▸ **Data to use**:
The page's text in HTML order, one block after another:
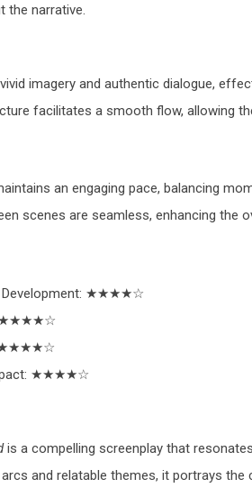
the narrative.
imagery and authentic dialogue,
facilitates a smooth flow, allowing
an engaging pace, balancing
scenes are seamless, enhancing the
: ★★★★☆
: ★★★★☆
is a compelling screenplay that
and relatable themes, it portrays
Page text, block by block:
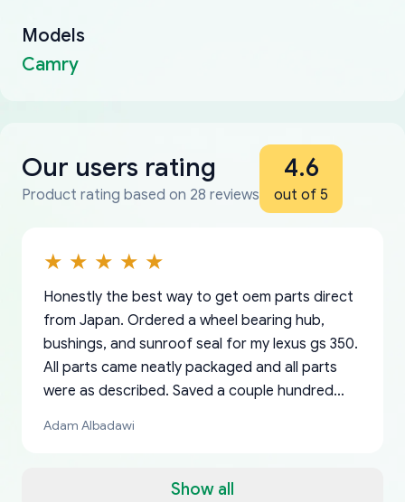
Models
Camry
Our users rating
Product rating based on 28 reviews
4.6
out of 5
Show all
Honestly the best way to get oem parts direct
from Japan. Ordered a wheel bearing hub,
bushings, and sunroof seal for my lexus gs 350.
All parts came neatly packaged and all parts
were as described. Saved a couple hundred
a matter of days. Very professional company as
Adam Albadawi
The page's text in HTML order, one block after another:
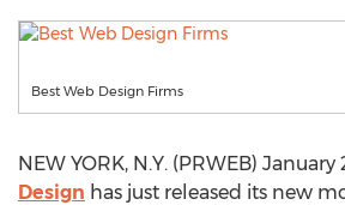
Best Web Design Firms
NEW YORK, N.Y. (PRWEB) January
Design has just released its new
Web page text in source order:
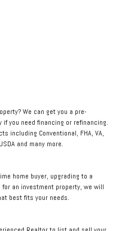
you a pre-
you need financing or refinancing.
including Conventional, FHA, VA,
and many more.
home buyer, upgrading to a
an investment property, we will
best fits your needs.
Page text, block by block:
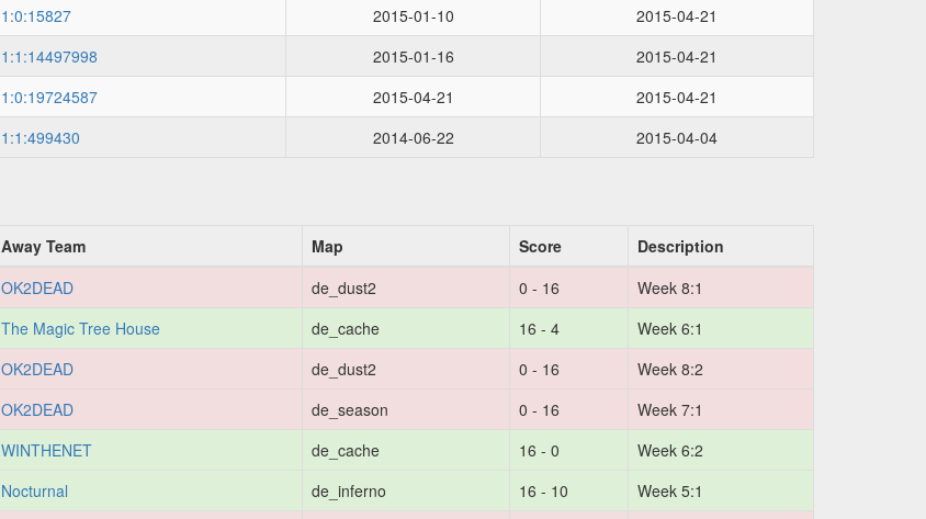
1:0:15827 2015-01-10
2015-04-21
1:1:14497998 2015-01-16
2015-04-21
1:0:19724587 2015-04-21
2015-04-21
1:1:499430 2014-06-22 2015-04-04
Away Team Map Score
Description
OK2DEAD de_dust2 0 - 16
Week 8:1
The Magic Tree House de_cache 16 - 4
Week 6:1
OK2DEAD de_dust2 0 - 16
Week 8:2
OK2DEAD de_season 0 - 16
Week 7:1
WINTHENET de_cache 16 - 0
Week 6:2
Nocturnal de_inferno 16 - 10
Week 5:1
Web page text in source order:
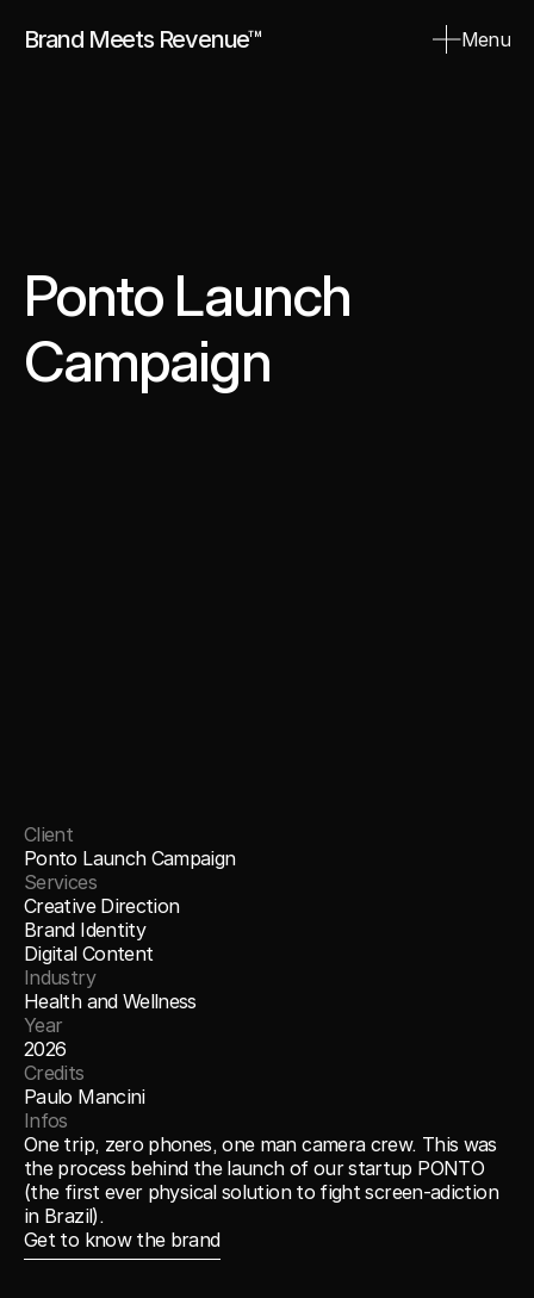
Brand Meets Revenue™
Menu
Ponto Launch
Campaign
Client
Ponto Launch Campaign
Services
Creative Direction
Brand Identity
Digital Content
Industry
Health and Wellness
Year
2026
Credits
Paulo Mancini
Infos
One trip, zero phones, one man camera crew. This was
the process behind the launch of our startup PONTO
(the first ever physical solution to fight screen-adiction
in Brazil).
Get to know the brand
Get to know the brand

▸ **Aim of the exercise**: Print every line of the listing exactly, please, and leave the images out.

▸ **Response**:
The page's text in HTML order, one block after another:
the narrative.
imagery and authentic dialogue,
facilitates a smooth flow, allowing
an engaging pace, balancing
scenes are seamless, enhancing the
: ★★★★☆
: ★★★★☆
is a compelling screenplay that
and relatable themes, it portrays
Page text, block by block:
Models
Camry
Our users rating
Product rating based on 28 reviews
4.6
out of 5
Show all
Honestly the best way to get oem parts direct
from Japan. Ordered a wheel bearing hub,
bushings, and sunroof seal for my lexus gs 350.
All parts came neatly packaged and all parts
were as described. Saved a couple hundred
a matter of days. Very professional company as
Adam Albadawi
The page's text in HTML order, one block after another:
Best Web Design Firms
NEW YORK, N.Y. (PRWEB) January
Design has just released its new
Web page text in source order:
you a pre-
you need financing or refinancing.
including Conventional, FHA, VA,
and many more.
home buyer, upgrading to a
an investment property, we will
best fits your needs.
Page text, block by block:
1:0:15827 2015-01-10
2015-04-21
1:1:14497998 2015-01-16
2015-04-21
1:0:19724587 2015-04-21
2015-04-21
1:1:499430 2014-06-22 2015-04-04
Away Team Map Score
Description
OK2DEAD de_dust2 0 - 16
Week 8:1
The Magic Tree House de_cache 16 - 4
Week 6:1
OK2DEAD de_dust2 0 - 16
Week 8:2
OK2DEAD de_season 0 - 16
Week 7:1
WINTHENET de_cache 16 - 0
Week 6:2
Nocturnal de_inferno 16 - 10
Week 5:1
Web page text in source order:
Brand Meets Revenue™
Menu
Ponto Launch
Campaign
Client
Ponto Launch Campaign
Services
Creative Direction
Brand Identity
Digital Content
Industry
Health and Wellness
Year
2026
Credits
Paulo Mancini
Infos
One trip, zero phones, one man camera crew. This was
the process behind the launch of our startup PONTO
(the first ever physical solution to fight screen-adiction
in Brazil).
Get to know the brand
Get to know the brand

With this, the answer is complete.